We have thousands and thousands of EKGs not billed due to this POS coding debate?

Thanks!
 
If you read the entire MLN article and take the above in context, it is clear that this clarification was issued to ensure that physicians do not bill an office POS (thereby triggering a non-facility payment rate and causing an overpayment) for services rendered to patients in facility. It does not say what this biller is saying - in fact, it suggests that the POS 21 and 22 codes are a 'minimum' requirement, and that the physician may use POS 23 in the ER if they 'aware of the exact setting' - it does not say they must use POS 23. As long as you are billing a facility POS (21, 22, 23, 24, etc. - see list on page 3/4 of the article), you will not be triggering a non-facility payment rate, which is the important thing, and that is the main message of this publication.

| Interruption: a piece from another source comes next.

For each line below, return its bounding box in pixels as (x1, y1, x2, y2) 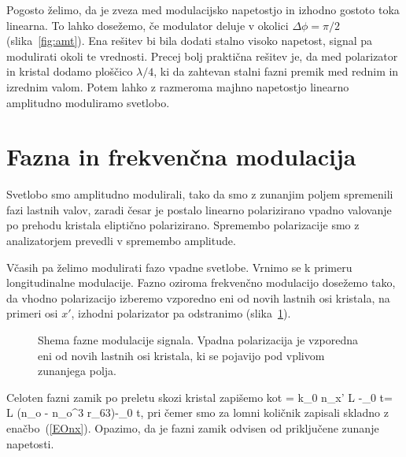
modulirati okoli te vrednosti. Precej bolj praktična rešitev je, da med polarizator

I'd also add that for an EKG, there is no global/TC/PC split to the codes - if you are billing the interpretation only, 93010, the facility and non-facility payment rate is exactly the same, so in this particular case there would be no overpayment even if you happened to bill the incorrect office POS 11. So why is your office holding up these claims?? Does your practice not have a manager or compliance officer, or someone in a position of authority for you to take these issues to? How could a debate between a biller hold up thousands of claims? Someone in a position to make a decision in your practice needs to make one here and have your staff get back to their work!